Non-short-circuit logic causes both sides of the expression to be evaluated even when the result can be inferred from knowing the left-hand side. This can be less efficient and can result in errors if the left-hand side guards cases when evaluating the right-hand side can generate an error.

Through the eyes of sonar : Collections.

Collections usage

After Exception handling, Immutable objects, Complexity, Naming and comments, let’s see what sonar can teach you about Collections.

Use Arrays As List

Use asList instead of tight loops

 final SWTBotTreeItem[] errorItemsFromNode =...
 for (int j = 0; j < errorItemsFromNode.length; j++) {		
    errorItems.add(errorItemsFromNode[j]);
 }

Can be rewritten as :

 errorItems = Arrays.asList(errorItemsFromNode)

Note that the returned list is a non modifiable list.

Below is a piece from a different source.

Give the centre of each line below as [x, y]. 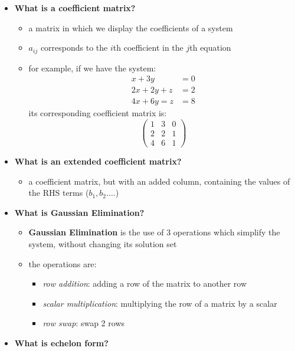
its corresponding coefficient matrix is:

So if another part of the code tries to modify it will receive a UnsupportedOperationException

 java.util.List errorItems = new java.util.ArraysList(Arrays.asList(errorItemsFromNode));

Performance – Inefficient use of keySet iterator instead of entrySet iterator

The following code requires to do lookup (files.get(…)) and so evaluating hashCode on the key and while iterating on a Map and the doing a lookup the map implementation

 Map<String, Map<DateTime, File>> files = ...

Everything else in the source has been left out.